## [Your assignment]
Transcribe exactly, please, the line bearing "Where is each" and all later lines through the end of the records, with the pictures left out.

━━━

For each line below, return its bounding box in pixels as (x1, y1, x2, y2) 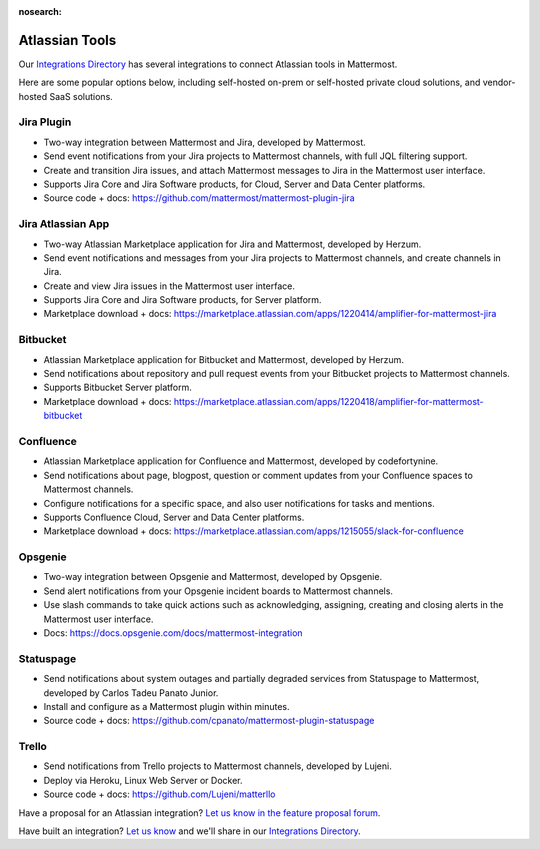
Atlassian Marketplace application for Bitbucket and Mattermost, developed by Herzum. (43, 353, 405, 365)
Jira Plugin (18, 115, 72, 129)
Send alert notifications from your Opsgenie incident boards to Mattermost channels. (43, 585, 394, 597)
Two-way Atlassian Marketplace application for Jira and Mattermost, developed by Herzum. (43, 238, 422, 250)
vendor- (482, 76, 516, 89)
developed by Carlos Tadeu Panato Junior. (43, 686, 219, 699)
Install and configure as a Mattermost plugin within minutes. (43, 700, 290, 712)
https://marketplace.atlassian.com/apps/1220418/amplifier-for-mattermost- (173, 395, 484, 407)
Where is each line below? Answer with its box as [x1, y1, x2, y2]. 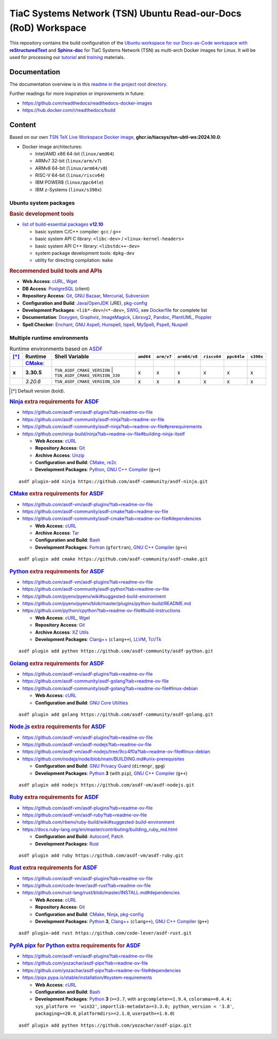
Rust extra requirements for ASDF [9, 864, 97, 871]
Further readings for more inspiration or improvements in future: [9, 90, 145, 97]
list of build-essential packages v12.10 [22, 221, 104, 228]
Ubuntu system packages [9, 199, 75, 206]
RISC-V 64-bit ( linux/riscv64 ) [35, 172, 105, 178]
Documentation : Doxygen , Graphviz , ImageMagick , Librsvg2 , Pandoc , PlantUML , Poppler [22, 314, 212, 321]
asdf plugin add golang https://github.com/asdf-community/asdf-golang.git [18, 712, 213, 717]
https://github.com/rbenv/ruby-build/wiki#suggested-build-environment [22, 819, 175, 825]
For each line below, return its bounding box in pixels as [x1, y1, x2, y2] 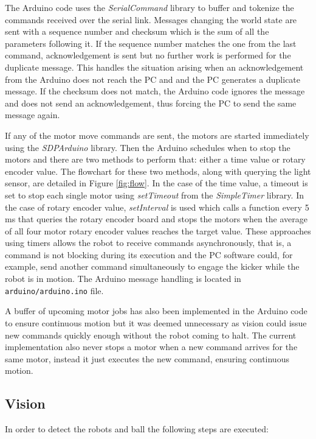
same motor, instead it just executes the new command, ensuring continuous [5, 352, 289, 365]
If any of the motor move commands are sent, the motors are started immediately [5, 128, 309, 141]
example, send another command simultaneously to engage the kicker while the [5, 260, 300, 273]
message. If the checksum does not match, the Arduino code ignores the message [5, 85, 305, 97]
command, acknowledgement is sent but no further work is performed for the [5, 49, 291, 61]
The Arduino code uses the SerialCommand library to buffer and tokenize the [5, 1, 294, 13]
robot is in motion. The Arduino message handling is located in [5, 272, 241, 285]
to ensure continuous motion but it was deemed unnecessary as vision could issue [5, 316, 307, 329]
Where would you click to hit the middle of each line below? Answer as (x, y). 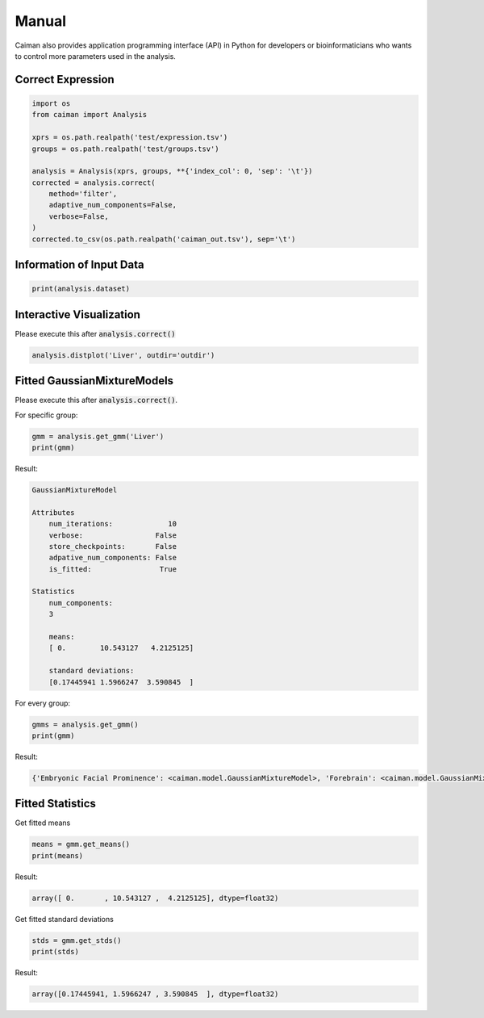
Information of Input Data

━━━

## [Task output]
Where is each line below? Answer with its box as [x1, y1, x2, y2]. 
Rust extra requirements for ASDF [9, 864, 97, 871]
Further readings for more inspiration or improvements in future: [9, 90, 145, 97]
list of build-essential packages v12.10 [22, 221, 104, 228]
Ubuntu system packages [9, 199, 75, 206]
RISC-V 64-bit ( linux/riscv64 ) [35, 172, 105, 178]
Documentation : Doxygen , Graphviz , ImageMagick , Librsvg2 , Pandoc , PlantUML , Poppler [22, 314, 212, 321]
asdf plugin add golang https://github.com/asdf-community/asdf-golang.git [18, 712, 213, 717]
https://github.com/rbenv/ruby-build/wiki#suggested-build-environment [22, 819, 175, 825]
For each line below, return its bounding box in pixels as [x1, y1, x2, y2] 
same motor, instead it just executes the new command, ensuring continuous [5, 352, 289, 365]
If any of the motor move commands are sent, the motors are started immediately [5, 128, 309, 141]
example, send another command simultaneously to engage the kicker while the [5, 260, 300, 273]
message. If the checksum does not match, the Arduino code ignores the message [5, 85, 305, 97]
command, acknowledgement is sent but no further work is performed for the [5, 49, 291, 61]
The Arduino code uses the SerialCommand library to buffer and tokenize the [5, 1, 294, 13]
robot is in motion. The Arduino message handling is located in [5, 272, 241, 285]
to ensure continuous motion but it was deemed unnecessary as vision could issue [5, 316, 307, 329]
Where would you click to hit the middle of each line below? Answer as (x, y). 
Information of Input Data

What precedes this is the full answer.